Я отложил книгу, прикрыл глаза, болевшие после бессонной ночи. Повесть была прочитана, и я чувствовал себя опустошенным. Конец… Итог не слишком удачной, не особенно счастливой судьбы. Но нет… Все сложилось так, как было суждено в этом справедливейшем из миров. Не разбейся некогда вдребезги моя семейная жизнь, не проиграй я в конце концов, как ни старался, не вышло бы никакого режиссера Редникова-младшего. Не было бы ни десятилетий успеха, ни народного признания, ни получения наград… Впрочем, спроси меня, согласился бы я поменять одно на другое… Нет, лучше не спрашивать. Все складывается, как было суждено, изменить ничего нельзя. Это так, и не вздумай спорить, иначе сойдешь с ума.
Не открывая глаз, я услышал, как поднялась со своей полки Софья и наклонилась надо мной:
– Никита Дмитриевич, вы спите?
Я притворился спящим, и девушка, погасив над моей головой всю ночь горевшую лампу, вышла в коридор, осторожно прикрыв за собой дверь. Щенок тоже пробудился в своем свернутом из простыни гнезде, завозился, отыскивая хозяйку, и, не обнаружив ее, требовательно заскулил.
Я свернулся на неудобной полке и думал о своей первой жене, которую много лет старался вычеркнуть из памяти и вдруг так неожиданно встретил на страницах книги. Александра, Аля… Хрупкая девушка, вывернувшая наизнанку мою жизнь… Мечтал когда-то завоевать ее, отобрать у всех, присвоить себе навсегда… А чего смог добиться? Только того, что ее голова лежала рядом на подушке, погруженная в закрытые для меня переживания.
Эти бесконечные ночи.

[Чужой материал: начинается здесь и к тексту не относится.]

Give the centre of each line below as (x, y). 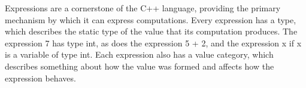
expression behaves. (40, 78)
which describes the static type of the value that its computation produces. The (151, 31)
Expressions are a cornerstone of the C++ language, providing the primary (143, 8)
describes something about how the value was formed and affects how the (140, 66)
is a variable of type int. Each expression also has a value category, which (139, 54)
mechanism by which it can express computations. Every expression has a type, (151, 19)
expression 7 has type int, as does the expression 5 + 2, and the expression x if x (153, 43)
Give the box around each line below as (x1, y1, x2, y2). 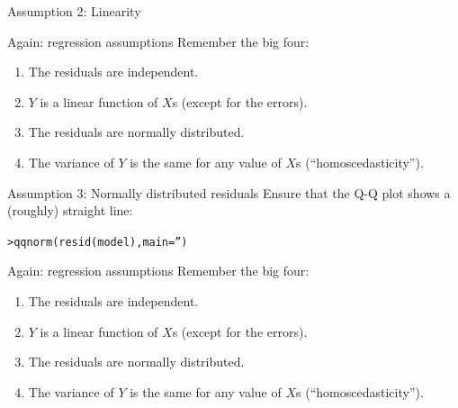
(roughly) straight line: (7, 201, 133, 220)
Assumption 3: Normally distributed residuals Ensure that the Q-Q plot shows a (7, 183, 451, 202)
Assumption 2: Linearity (7, 2, 141, 20)
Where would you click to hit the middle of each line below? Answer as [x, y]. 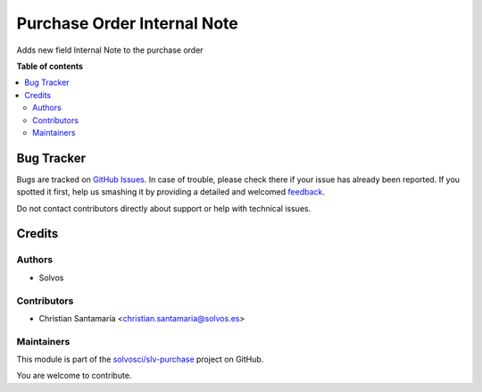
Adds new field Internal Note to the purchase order [110, 50]
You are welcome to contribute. [74, 376]
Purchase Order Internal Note [127, 23]
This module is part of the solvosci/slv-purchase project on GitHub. [140, 359]
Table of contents [50, 66]
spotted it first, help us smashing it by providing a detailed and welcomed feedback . [171, 192]
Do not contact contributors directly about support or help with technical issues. [164, 208]

Сотни одинаковых мучительных ночей — и в Москве, и в Париже. Лежишь, прикинувшись спящим, и слушаешь глубокое, прерывистое, надрывное дыхание почти незнакомой женщины… Нужно было, наверное, обнять ее, прижать к себе, успокоить, уговорить, забросать ласковыми словами, растормошить. Только ведь это было совершенно невозможно. Сделать это означало бы признать: тот, другой, победил. Снова победил, как ни старался я переиграть его хотя бы в этот раз. Отец, этот баловень судьбы, этот убежденный державник, снова одержал победу. И какую победу — победу, о которой должно быть стыдно говорить вслух. Но даже этого сомнительного успеха у него было не отобрать.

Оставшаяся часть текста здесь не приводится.